Teren jest bezludny. W kierunku morza ciągną się tereny wojskowe.
           I nagle huk pod kamperem. Mina? Nie. Urwane tłumiki. Bezludzie. I co? I nic. Rzecz normalna w czasie wielomiesięcznych podróży. Kto się obawia takich przygód, lepiej nich w domu zostanie. Ja robię „myk” pod kampera i odkręcam ostatecznie tłumiki. Trochę głośniejsi ruszamy w poszukiwaniu warsztatu. Najpierw jakieś miasteczko, ale okazuje się jednostką wojskową z czołgami i transporterami. Teoretycznie można by zaryzykować, ale nim wytłumaczę, że ja z NATO chcę tu coś zespawać – dużo czasu może upłynąć. Miasteczko Zapolyarny. W jednym warsztacie spawacz ma wolne, drugi ma roboty po uszy, ale kieruje mnie do swojego znajomego spawacza. Aleksiej patrzy i mówi, drobna sprawa. Zdemontuje się, zespawa, założy nowe gumowe wieszaki, bo stare są pourywane i pojedziecie. Naprawa trwa może godzinę? Aleksiej jedzie jeszcze do sklepu, kupuje nowe wieszaki. Opowiada o najgłębszym na świecie odwiercie geologicznym, który znajduje się kilka kilometrów za miasteczkiem.
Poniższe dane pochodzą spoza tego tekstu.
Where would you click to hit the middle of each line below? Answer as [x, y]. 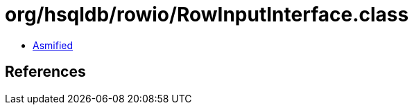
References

Otwór o głębokości ponad 12 kilometrów wiercono chyba z 20 lat! Ostatnie wiertło złamało się i koniec. Teraz w tym miejscu stoi mały budynek. Szkoda. Dziękujemy Aleksiejowi za pomoc. Są jeszcze na świecie ludzie, którzy bezinteresownie udzielą Ci pomocy. Czy już tylko w Rosji? Oby nie.

            Około godziny 22.00 zbliżamy się do strefy granicznej. Zasieki, elektronika, kamery, oświetlenie. Granica – zamknięta. Przejście czynne jest od rana do 21.00 Dobrze, że mamy dzień w zapasie, bo inaczej były by poważne kłopoty. Nocujemy nad jeziorkiem. Rozmowy z miejscowymi ludźmi i rano wjeżdżamy na przejście graniczne. Ruchu brak, więc celnicy i inni funkcjonariusze mogą nam poświęcić więcej czasu. Ale wszystko w przyjętej formie. Po stronie norweskiej najwięcej ich interesowało, czy nie wwozimy jakiegoś jedzenia lub alkoholu z Rosji. Potem szok!!!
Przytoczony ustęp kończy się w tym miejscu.